Sí, también lo hay en España. Concretamente en Madrid hay lugares donde se palpa la devoción. Son esas parroquias que habitualmente están llenas de gente, de gente joven. No serán ni la mitad ni la cuarta parte del total de las que existen en esta ciudad, pero están ahí, y cada vez hay más gente, porque la oración auténtica arrastra, quizá sobre todo a los menores, que aprecian más el amor auténtico.
La escasez de adoración es algo palpable y preocupante. Decía el papa Francisco: “Quiero concluir con tres consideraciones. Primera, la adoración. “-¿Rezas?” – “Sí, rezo. Pido, doy gracias, alabo al Señor” –“Pero ¿adoras al Señor?”. Hemos perdido el sentido de la adoración a Dios, es preciso recuperarlo”. Y lo decía en una reunión de sacerdotes en la capital de Nápoles. Hemos perdido el sentido de la adoración. En Occidente, donde no tenemos demasiada dificultad para adorar a un jugador de futbol -todos lo hemos visto-, donde adoramos las estatuas de oro de la riqueza, del placer y del capricho.

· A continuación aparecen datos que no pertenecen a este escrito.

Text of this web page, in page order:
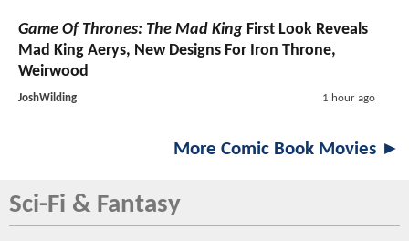
Game Of Thrones: The Mad King First Look Reveals
Mad King Aerys, New Designs For Iron Throne,
Weirwood
JoshWilding 1 hour ago
More Comic Book Movies ►
Sci-Fi & Fantasy
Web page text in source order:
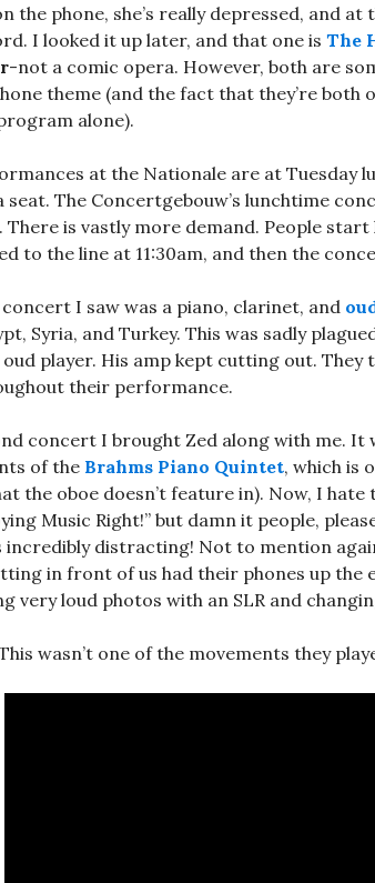
the phone, she’s really depressed, and
I looked it up later, and that one is The
-not a comic opera. However, both are
theme (and the fact that they’re both
alone).
at the Nationale are at Tuesday
seat. The Concertgebouw’s lunchtime
There is vastly more demand. People
to the line at 11:30am, and then the
I saw was a piano, clarinet, and
Syria, and Turkey. This was sadly
player. His amp kept cutting out.
their performance.
concert I brought Zed along with me.
of the Brahms Piano Quintet, which is
the oboe doesn’t feature in). Now, I hate
Music Right!” but damn it people,
incredibly distracting! Not to mention
in front of us had their phones up
very loud photos with an SLR and
wasn’t one of the movements they
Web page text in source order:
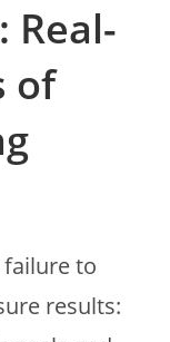
Real-
of
failure to
results:
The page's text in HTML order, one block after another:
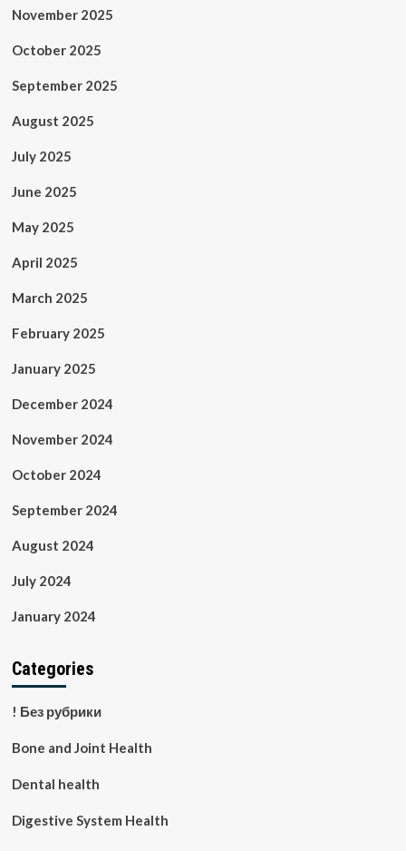
November 2025
October 2025
September 2025
August 2025
July 2025
June 2025
May 2025
April 2025
March 2025
February 2025
January 2025
December 2024
November 2024
October 2024
September 2024
August 2024
July 2024
January 2024
Categories
! Без рубрики
Bone and Joint Health
Dental health
Digestive System Health

Lo decía el prelado del Opus Dei, Javier Echevarría: “Es una tragedia que se presenta con contornos netos en la sociedad actual, al menos gran parte del mundo. (…) el sentido de la adoración se ha perdido en grandes estratos de los países…

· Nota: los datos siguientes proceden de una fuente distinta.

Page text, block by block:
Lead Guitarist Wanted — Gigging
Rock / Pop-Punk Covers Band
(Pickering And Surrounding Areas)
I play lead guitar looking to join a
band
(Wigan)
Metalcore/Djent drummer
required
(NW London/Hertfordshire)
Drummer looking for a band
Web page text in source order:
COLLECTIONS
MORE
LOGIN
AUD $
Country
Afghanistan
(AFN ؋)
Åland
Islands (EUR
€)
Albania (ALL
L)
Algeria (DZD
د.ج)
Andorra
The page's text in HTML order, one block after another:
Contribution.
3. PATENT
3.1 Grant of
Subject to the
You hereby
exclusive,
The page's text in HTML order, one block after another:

Si las gentes no adoran a Dios, se adorarán a sí mismas en las diversas formas que registra la historia: el poder, el placer, la riqueza, la ciencia, la belleza…”.

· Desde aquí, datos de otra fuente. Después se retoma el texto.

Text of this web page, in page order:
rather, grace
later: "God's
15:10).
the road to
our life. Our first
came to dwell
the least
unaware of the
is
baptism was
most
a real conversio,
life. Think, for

Por eso me ha parecido especialmente oportuno un libro escrito muy recientemente por Manuel Ordeig que se titula simplemente así: La adoración. En esas páginas podemos leer que “adoración es la reverencia y el acatamiento; pero hay que aprender a comprenderla desde el punto de vista del Amor”. Una de las acepciones del término en el Diccionario, nos recuerda, es precisamente “amar en extremo”.
Y el autor afirma que para llegar a la adoración hace falta una práctica de oración de años. Y él mismo, en otras páginas no muy lejanas, afirma que uno se puede encontrar de repente con Dios en un momento de adoración. Uno podría pensar que es una contradicción, pero no lo es. El Espíritu Santo puede darnos un empujón notorio en un momento en que nos hemos encontrado con el Santísimo expuesto en la custodia en la iglesia del barrio, y nos encontramos con Dios casi de repente.
Pero también hay que saber que la devoción habitual, la piedad continua, se va adquiriendo con la lucha habitual, y entonces adorar nos parece lo más cotidiano y la actitud más importante en la vida de cualquier hombre. Y una vez más me parece muy oportuno un párrafo de Flannery O’Connor en su Diario de oración: “Entiendo que las oraciones deberían estar compuestas de adoración, contrición, acción de gracias y súplica, y me gustaría ver qué puedo escribir de cada una sin llegar a una exégesis. Es la adoración a Ti, querido Dios, la que más me desalienta. No puedo comprender la alabanza que se te debe. Intelectualmente, lo afirmo: adoremos a Dios. Pero ¿podemos hacerlo sin sentimiento? Para sentir, necesitamos saber” (pág 27).